P.S. Did yousplit it before drying?


----------



## Redbow (May 2, 2009)

chief, I usually make my bows in Native American style but most of mine are just longer. I find longer is better for me, I tend to overdraw a short bow. They can and will explode on you at times,,I have had that happen a few times with self bows !

I do not split the trees before drying, they just warp too badly on me. I have some Hickory that I split but the staves are useless now as they have warped so badly during drying that I have to throw them away. Luckily I have more Hickory to work with. 

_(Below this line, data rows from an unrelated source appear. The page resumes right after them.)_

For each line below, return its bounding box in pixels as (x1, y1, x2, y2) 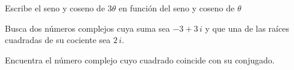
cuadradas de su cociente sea (5, 34, 111, 46)
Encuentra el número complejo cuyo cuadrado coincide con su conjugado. (5, 53, 275, 66)
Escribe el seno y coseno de (5, 2, 105, 14)
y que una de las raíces (205, 22, 289, 34)
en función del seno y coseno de (119, 2, 235, 14)
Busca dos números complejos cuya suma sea (5, 22, 170, 34)
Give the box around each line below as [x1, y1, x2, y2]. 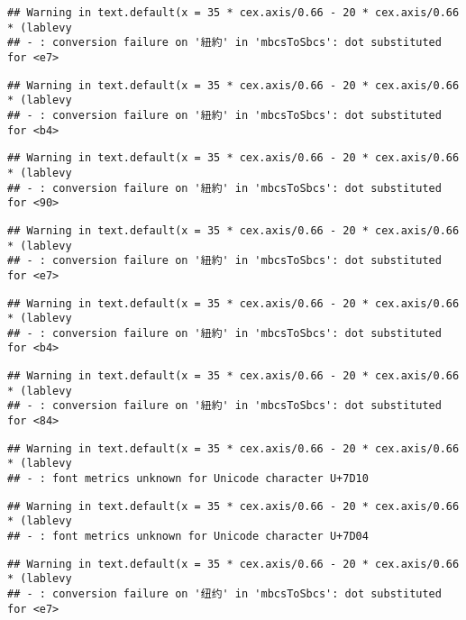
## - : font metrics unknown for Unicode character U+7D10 [7, 472, 369, 486]
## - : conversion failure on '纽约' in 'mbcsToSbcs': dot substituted [7, 588, 442, 600]
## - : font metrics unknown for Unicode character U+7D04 [7, 530, 369, 543]
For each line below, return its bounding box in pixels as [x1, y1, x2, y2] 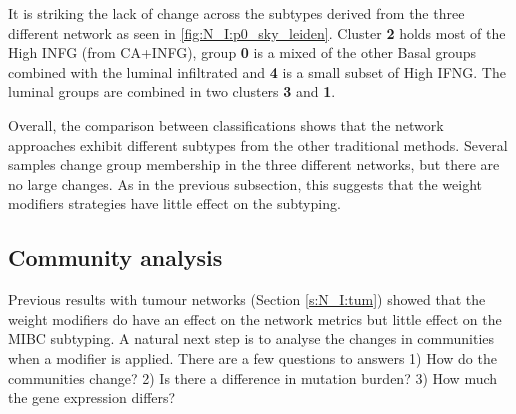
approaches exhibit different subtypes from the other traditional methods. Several [8, 134, 508, 155]
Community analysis [8, 242, 223, 273]
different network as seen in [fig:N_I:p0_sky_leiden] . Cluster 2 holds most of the [8, 22, 506, 43]
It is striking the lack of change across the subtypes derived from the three [8, 3, 465, 23]
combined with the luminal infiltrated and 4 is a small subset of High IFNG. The [8, 61, 506, 82]
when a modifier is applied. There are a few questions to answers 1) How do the [8, 347, 497, 368]
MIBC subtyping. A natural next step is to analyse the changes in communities [8, 328, 495, 349]
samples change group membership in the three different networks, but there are [8, 154, 500, 175]
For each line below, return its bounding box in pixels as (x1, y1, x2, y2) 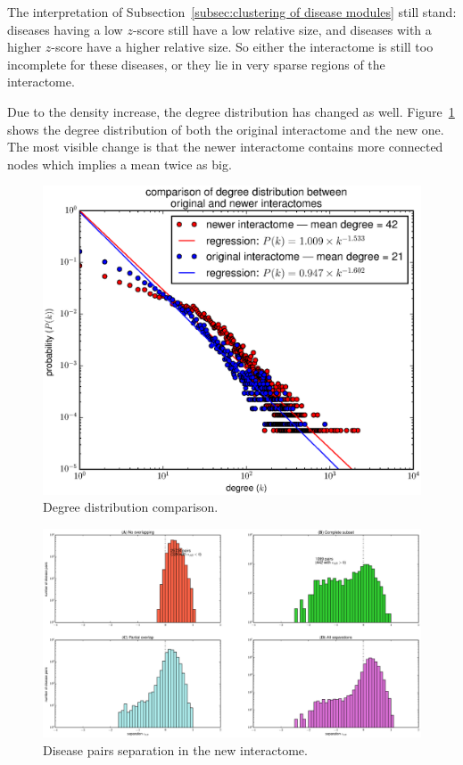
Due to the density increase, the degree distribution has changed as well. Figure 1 (7, 102, 455, 120)
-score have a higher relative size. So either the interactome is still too (51, 37, 434, 56)
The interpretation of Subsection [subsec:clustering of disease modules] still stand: (7, 3, 457, 21)
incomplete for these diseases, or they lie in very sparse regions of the (7, 54, 385, 73)
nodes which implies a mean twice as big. (7, 154, 232, 173)
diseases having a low (7, 20, 123, 38)
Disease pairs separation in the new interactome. (43, 740, 308, 759)
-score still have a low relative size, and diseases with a (132, 20, 432, 38)
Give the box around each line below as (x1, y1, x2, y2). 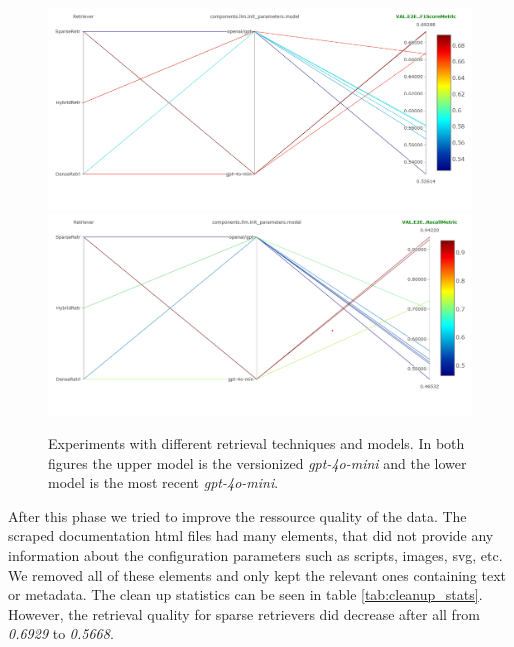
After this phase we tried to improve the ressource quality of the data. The (8, 505, 467, 526)
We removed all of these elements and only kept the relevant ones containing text (8, 564, 507, 585)
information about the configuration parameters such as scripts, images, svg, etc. (8, 545, 503, 566)
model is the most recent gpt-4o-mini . (48, 472, 279, 493)
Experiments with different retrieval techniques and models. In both (48, 433, 465, 454)
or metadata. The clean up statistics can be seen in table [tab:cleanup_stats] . (8, 584, 483, 605)
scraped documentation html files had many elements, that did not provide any (8, 525, 494, 546)
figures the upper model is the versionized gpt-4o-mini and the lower (48, 452, 467, 473)
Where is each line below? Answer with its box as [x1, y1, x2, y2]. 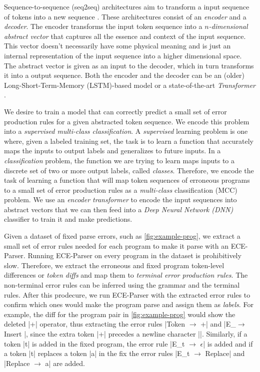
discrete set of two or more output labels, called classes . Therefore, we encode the [4, 165, 254, 175]
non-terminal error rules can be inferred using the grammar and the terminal [4, 280, 240, 290]
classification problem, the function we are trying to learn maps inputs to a [4, 155, 235, 165]
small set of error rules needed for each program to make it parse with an [4, 240, 228, 251]
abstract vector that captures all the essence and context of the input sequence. [4, 30, 246, 41]
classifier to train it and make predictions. [4, 214, 132, 224]
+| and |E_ [200, 319, 236, 329]
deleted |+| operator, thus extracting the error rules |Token [4, 319, 185, 329]
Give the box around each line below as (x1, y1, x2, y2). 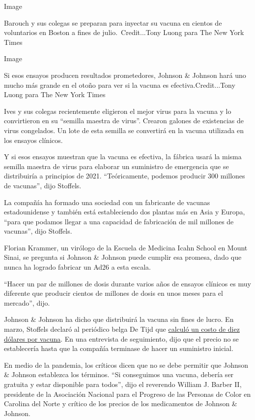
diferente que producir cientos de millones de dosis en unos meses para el (4, 288, 223, 298)
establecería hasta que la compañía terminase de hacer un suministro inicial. (4, 343, 233, 353)
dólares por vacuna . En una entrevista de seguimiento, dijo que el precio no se (4, 333, 239, 344)
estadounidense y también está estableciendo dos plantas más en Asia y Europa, (4, 207, 245, 217)
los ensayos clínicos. (4, 135, 63, 145)
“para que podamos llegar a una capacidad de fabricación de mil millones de (4, 216, 234, 226)
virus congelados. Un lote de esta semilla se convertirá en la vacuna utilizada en (4, 125, 244, 135)
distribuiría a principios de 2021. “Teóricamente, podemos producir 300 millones (4, 171, 245, 181)
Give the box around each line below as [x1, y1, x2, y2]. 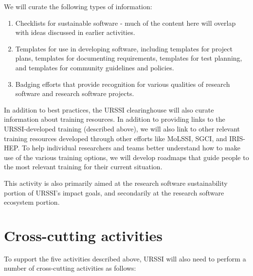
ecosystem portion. [4, 197, 60, 207]
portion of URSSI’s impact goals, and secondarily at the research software [4, 187, 224, 197]
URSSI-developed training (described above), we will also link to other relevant [4, 123, 240, 133]
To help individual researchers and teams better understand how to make [21, 143, 240, 153]
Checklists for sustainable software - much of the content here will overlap [15, 17, 236, 28]
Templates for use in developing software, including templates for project [15, 43, 233, 53]
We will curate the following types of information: [4, 1, 152, 11]
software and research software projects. [15, 88, 134, 98]
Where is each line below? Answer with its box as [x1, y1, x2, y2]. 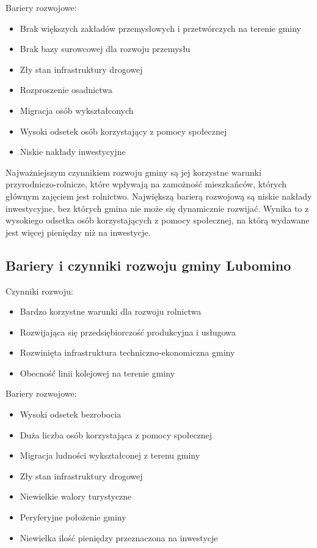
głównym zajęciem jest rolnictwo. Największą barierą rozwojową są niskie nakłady [5, 189, 312, 202]
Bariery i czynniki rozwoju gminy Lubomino [5, 255, 291, 274]
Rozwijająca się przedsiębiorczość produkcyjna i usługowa [20, 325, 236, 338]
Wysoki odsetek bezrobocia [20, 408, 122, 421]
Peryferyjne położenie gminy [20, 511, 126, 524]
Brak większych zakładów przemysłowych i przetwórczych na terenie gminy [20, 21, 302, 34]
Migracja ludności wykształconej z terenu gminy [20, 449, 200, 462]
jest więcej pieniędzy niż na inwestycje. [5, 225, 151, 238]
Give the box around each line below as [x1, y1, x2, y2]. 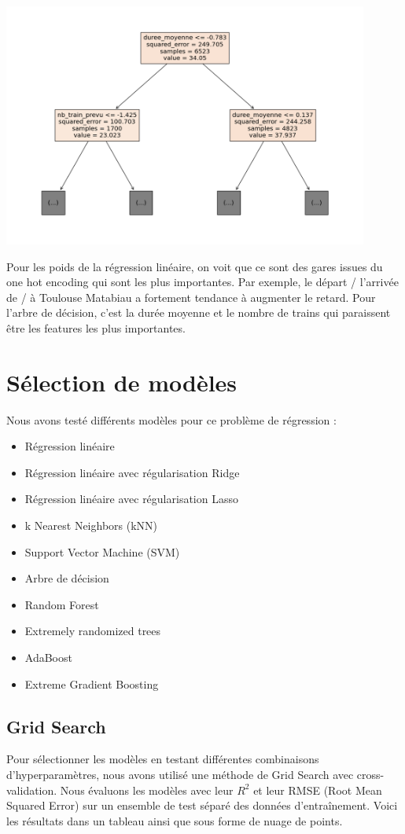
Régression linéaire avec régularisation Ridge [24, 464, 240, 480]
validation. [6, 781, 57, 798]
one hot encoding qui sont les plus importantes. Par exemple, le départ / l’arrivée [6, 274, 399, 290]
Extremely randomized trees [24, 623, 161, 639]
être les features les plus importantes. [6, 319, 186, 336]
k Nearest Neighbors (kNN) [24, 517, 158, 533]
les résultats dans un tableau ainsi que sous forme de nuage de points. [6, 812, 343, 828]
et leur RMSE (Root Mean [253, 781, 382, 798]
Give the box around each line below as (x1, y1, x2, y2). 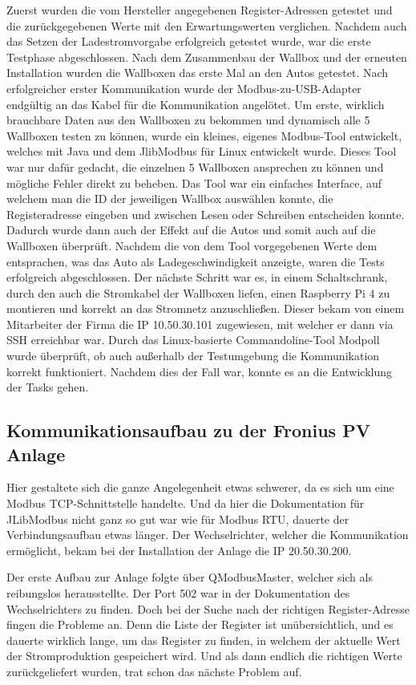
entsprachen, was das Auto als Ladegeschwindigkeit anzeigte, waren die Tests (6, 253, 385, 270)
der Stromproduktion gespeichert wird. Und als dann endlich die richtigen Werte (6, 647, 402, 664)
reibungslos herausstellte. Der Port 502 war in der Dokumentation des (6, 585, 350, 601)
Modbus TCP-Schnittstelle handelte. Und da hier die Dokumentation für (6, 495, 365, 512)
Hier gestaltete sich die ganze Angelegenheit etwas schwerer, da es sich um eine (6, 479, 394, 496)
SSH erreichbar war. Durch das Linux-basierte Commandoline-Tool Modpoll (6, 331, 380, 348)
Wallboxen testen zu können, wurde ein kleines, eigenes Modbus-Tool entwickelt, (6, 127, 402, 144)
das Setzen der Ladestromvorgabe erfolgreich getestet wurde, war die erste (6, 33, 371, 50)
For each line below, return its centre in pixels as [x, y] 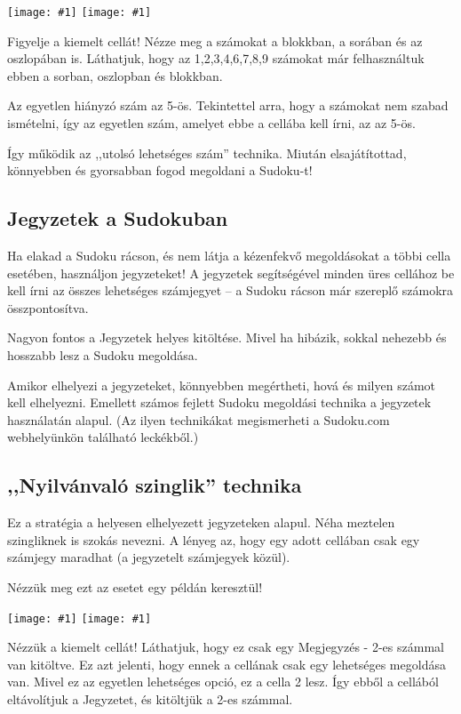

I cut a Cedar sapling 3 to 4 inches in diameter and seal the ends of the tree to keep it from cracking. I leave the bark on until they are dry, the top of my shop makes a good drying place. Usually I will not touch the Cedar until it has been drying for 4 to 6 months. Longer drying time is even better! I try and cut my trees in winter when the sap is down ! 

Good luck with your bow project !


----------



## dpoole (May 3, 2009)

I talked to Hatchet Dan about this . He says the indians would find a large tree they wanted to make a bow out of,and go up 7 ft and cut into the tree a few inches , then they would go to the base of the tree, directly below the top cut and repeat the process, then they would wedge out a stave from between the cuts.. This did not kill the tree,as a scar would form over where the stave was removed.


----------



## Bowyer29 (May 3, 2009)

Redbow said:


> chief, I usually make my bows in Native American style but most of mine are just longer. I find longer is better for me, I tend to overdraw a short bow. They can and will explode on you at times,,I have had that happen a few times with self bows !
> 
> I do not split the trees before drying, they just warp too badly on me. I have some Hickory that I split but the staves are useless now as they have warped so badly during drying that I have to throw them away. Luckily I have more Hickory to work with.
> 
> ...



Don't throw all that Hickory away! I will pay you to ship me a couple of staves! Character can be steamed in and out!


----------



## dpoole (May 4, 2009)

Dont worry i aint gona throw them away.


----------



## Redbow (May 4, 2009)

Bowyer29, I wish you lived close by me, you could have a couple of the Hickory staves !

As far as shipping them out to someone, nope, I won't do that !


----------



## NCHillbilly (May 5, 2009)

If you can find one in the woods, it will have a lot less knots and limbs. Look for a cedar with a trunk about the size of your arm that's growing up close to anotther tree. The side next to the other tree will be pretty clean. I'd definitely split it and get the bark off quick. If you leave bark on cedar here for a couple months, the bugs eat it up, or the sapwood anyway.


----------